One of my favorite quotes about AI Audits (yes, I said that) comes from the U.K.’s Digital Regulator Cooperation Forum (DRCF). Published in a recent paper on the U.K.’s AI Audit landscape, stakeholders they consulted referred to the AI auditing industry as a
“largely unregulated market for auditing … [that] risked becoming a ‘wild west’ patchwork where entrants were able to enter the market for algorithm auditing without any assurance of quality.”
In the popular (sic my) imagination, the wild west was lawless; governed by fear, strength, and violence; and ‘winners,’ as we know them through the likes of the recent retelling of “West World,” depended on scheming, manipulations, and ready access to means of warfare (not to mention tech). These traits are not what one typically associates with the role of audit: A clinical exercise that seeks out, digests, and reproduces facts in order to draw sober conclusions about the state of a thing.
Why start with this opening? Well, in a world where there’s a growing pressure for organizations to be ready for AI regulation, for building trust and procuring, developing, and using AI responsibly, the means of achieving this — especially when relying on third parties — seems to suggest that they should be wary.

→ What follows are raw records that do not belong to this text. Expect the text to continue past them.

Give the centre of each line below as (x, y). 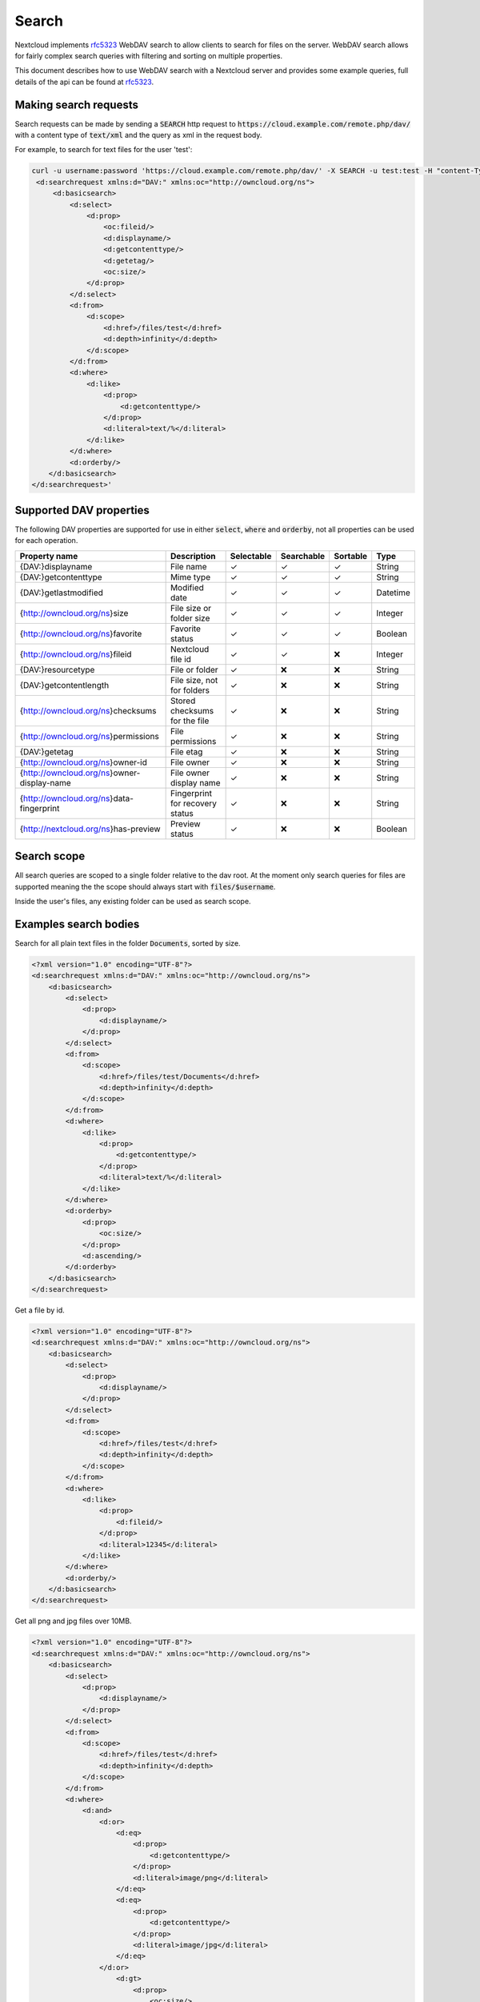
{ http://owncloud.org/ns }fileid (76, 654)
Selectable (251, 556)
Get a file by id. (40, 1310)
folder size (190, 618)
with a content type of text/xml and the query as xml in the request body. (138, 135)
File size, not (194, 680)
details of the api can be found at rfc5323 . (84, 82)
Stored (183, 701)
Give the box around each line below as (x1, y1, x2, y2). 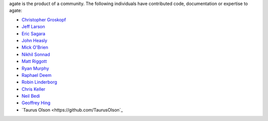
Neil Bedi (21, 93, 40, 99)
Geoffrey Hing (21, 100, 51, 106)
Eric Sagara (21, 30, 46, 37)
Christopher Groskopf (21, 16, 67, 22)
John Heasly (21, 37, 48, 43)
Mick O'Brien (21, 45, 48, 51)
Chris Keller (21, 86, 46, 92)
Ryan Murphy (21, 65, 49, 71)
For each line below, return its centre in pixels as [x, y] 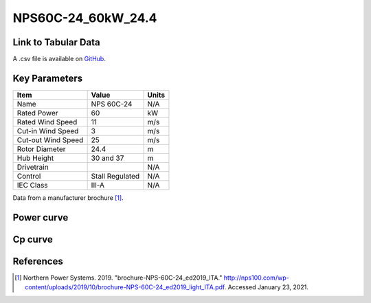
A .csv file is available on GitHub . [59, 59]
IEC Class [32, 185]
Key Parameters [47, 78]
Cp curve [33, 239]
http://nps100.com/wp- [256, 278]
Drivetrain [33, 167]
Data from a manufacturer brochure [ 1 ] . [68, 198]
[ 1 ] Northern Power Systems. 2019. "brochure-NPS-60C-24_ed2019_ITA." [119, 278]
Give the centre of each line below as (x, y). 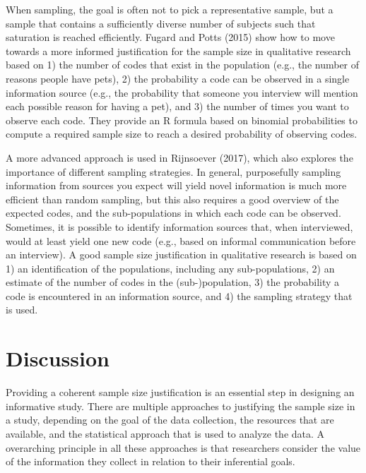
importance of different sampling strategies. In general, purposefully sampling (173, 171)
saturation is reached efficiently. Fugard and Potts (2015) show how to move (170, 37)
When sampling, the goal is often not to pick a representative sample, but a (170, 9)
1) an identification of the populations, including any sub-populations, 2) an (170, 268)
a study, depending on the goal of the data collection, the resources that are (170, 420)
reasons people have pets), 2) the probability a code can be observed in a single (178, 78)
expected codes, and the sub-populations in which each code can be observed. (173, 213)
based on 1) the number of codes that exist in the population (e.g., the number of (183, 65)
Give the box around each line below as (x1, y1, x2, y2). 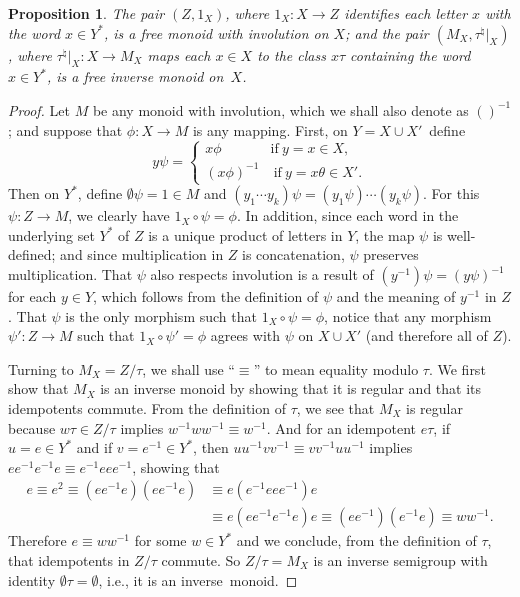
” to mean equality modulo (253, 358, 419, 379)
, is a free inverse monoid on (46, 66, 224, 87)
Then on (8, 183, 60, 204)
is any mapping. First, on (192, 119, 348, 140)
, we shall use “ (142, 358, 235, 379)
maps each (147, 44, 211, 65)
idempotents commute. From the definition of (8, 397, 286, 418)
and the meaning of (336, 286, 456, 307)

From this humble author’s perspective, this isn’t reassuring and, when thinking about this in the context of AI Governance defined above and AI Assurance, it leaves a lot of questions unanswered. Here are a few:
- First, whether a third-party provider can actually do their job — in terms of understanding concepts and why they matter; in terms of technical skills; and, finally, in terms of access to information from a customer organization;
- Second, whether a third-party provider can do their job effectively (a cost proposition that resonates when we think of disordered customer information); and
- Third, whether an organization feels confident that the provision they receive will meaningfully represent the work done in the organization.
The reader may be picking up on a recurring theme by now: that all of these provisions, whether AI Assurance as an umbrella’s canopy and AI Audits as one of the ribs propping it up, can be undertaken with or without solidified AI Governance practices. However, I would argue that doing so could raise as many questions as they answer — some of which are fundamental. These are concerned with efficacy and cost, in particular.

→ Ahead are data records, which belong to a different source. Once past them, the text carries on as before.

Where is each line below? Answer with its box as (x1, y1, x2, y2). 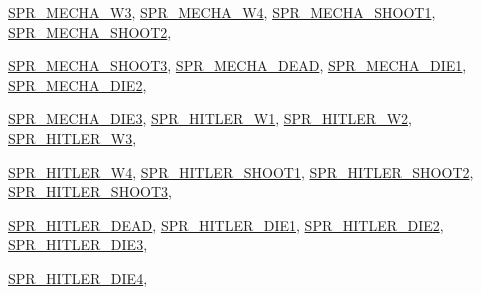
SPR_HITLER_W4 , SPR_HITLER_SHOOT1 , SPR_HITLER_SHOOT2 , (8, 161, 474, 182)
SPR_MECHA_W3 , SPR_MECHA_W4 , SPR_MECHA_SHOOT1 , (8, 2, 436, 22)
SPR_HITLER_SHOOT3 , (8, 181, 172, 202)
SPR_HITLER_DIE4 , (8, 267, 148, 288)
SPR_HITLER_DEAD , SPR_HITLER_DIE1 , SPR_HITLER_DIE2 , (8, 214, 444, 235)
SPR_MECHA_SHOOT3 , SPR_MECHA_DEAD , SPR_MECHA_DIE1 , (8, 55, 467, 76)
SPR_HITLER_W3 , (8, 127, 137, 148)
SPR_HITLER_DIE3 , (8, 234, 148, 255)
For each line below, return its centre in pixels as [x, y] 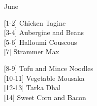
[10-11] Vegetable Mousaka [44, 78]
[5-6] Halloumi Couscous [41, 42]
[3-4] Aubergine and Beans [44, 32]
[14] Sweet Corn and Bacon [45, 97]
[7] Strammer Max [32, 52]
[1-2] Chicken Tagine [35, 22]
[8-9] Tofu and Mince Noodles [49, 68]
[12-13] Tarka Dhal [32, 88]
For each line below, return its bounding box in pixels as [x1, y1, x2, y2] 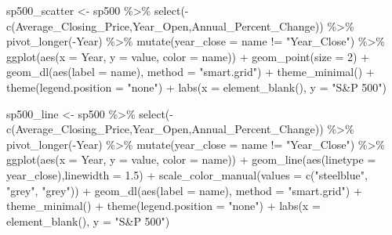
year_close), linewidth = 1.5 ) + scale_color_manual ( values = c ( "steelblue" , [6, 166, 368, 183]
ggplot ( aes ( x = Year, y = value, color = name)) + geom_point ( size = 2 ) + [6, 48, 370, 64]
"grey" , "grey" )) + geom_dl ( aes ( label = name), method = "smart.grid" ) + [6, 182, 362, 198]
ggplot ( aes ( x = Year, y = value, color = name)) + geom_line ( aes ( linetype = [6, 151, 376, 168]
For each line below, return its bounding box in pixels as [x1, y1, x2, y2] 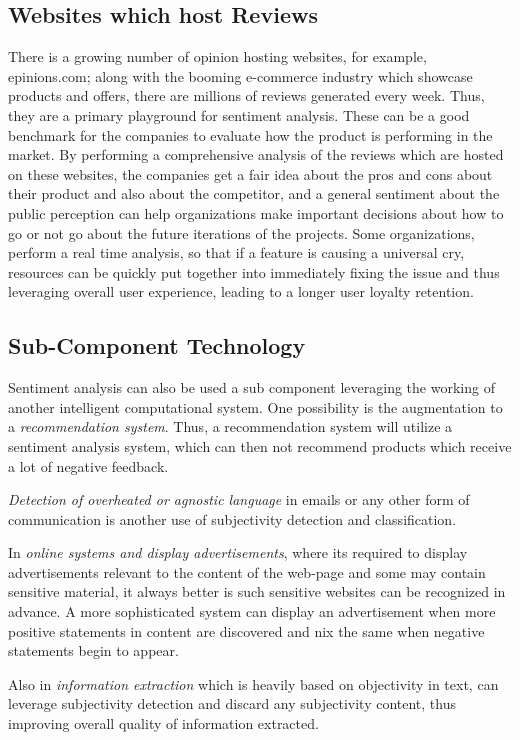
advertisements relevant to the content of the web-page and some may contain [8, 561, 486, 582]
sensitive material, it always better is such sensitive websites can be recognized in [8, 581, 506, 602]
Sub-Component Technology [8, 330, 306, 361]
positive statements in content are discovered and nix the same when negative [8, 620, 485, 641]
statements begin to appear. [8, 640, 179, 661]
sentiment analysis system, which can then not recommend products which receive [8, 435, 512, 456]
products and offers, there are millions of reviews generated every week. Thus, [8, 85, 485, 106]
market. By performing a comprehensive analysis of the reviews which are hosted [8, 144, 504, 165]

I must state that the discussion here represents ruminations in light of the fast and variously moving space where AI Governance sits. Organizations should be reassured that the risks around AI are attempting to be addressed in many ways, and that this will no doubt have positive impacts in several domains — including business health and customer or end user uptake/use (including trust and confidence) of services featuring AI.

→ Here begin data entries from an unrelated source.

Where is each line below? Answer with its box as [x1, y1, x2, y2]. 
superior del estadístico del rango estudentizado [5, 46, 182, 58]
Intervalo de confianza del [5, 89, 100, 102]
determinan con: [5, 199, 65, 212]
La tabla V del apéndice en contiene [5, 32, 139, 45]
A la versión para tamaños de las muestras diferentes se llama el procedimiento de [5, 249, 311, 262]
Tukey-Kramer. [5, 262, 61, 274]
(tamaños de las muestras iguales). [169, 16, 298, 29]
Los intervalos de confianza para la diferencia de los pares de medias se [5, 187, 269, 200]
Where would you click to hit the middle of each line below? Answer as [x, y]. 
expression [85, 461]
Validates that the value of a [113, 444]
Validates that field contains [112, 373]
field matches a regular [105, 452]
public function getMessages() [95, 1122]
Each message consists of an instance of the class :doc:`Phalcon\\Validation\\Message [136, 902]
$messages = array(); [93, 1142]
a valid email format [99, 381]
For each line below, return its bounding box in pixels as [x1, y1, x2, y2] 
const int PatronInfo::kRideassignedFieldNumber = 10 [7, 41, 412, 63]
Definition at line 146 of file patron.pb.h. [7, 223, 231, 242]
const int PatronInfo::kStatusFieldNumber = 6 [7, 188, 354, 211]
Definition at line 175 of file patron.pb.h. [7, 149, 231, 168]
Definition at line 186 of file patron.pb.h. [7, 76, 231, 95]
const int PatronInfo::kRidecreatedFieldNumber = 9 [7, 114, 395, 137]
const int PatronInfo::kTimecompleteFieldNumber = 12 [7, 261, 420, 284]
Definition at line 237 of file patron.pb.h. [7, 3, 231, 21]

The big ‘however’ here is that, I would argue, the vehicles/means for producing trust in AI should not be seen as bandaids, but more like CRISPR: Information is needed before it can be interrogated, digested, and presented anew to serve a specified function. The starting question, therefore, shouldn’t be: Can I leverage AI Assurance or Audits to build trust or to prove something about how my company develops, procures, and uses AI? Instead, the starting questions should be:
- What are my organization’s priorities?
- What are our risks?
- What do we think are the right operating procedures to consistently implement?
- What is the right way to document information about how we meet our priorities and address our risks?
- And how can we leverage this in future when we have to prove to ourselves, our customers, and potential regulators or certification bodies that we’ve done what we said?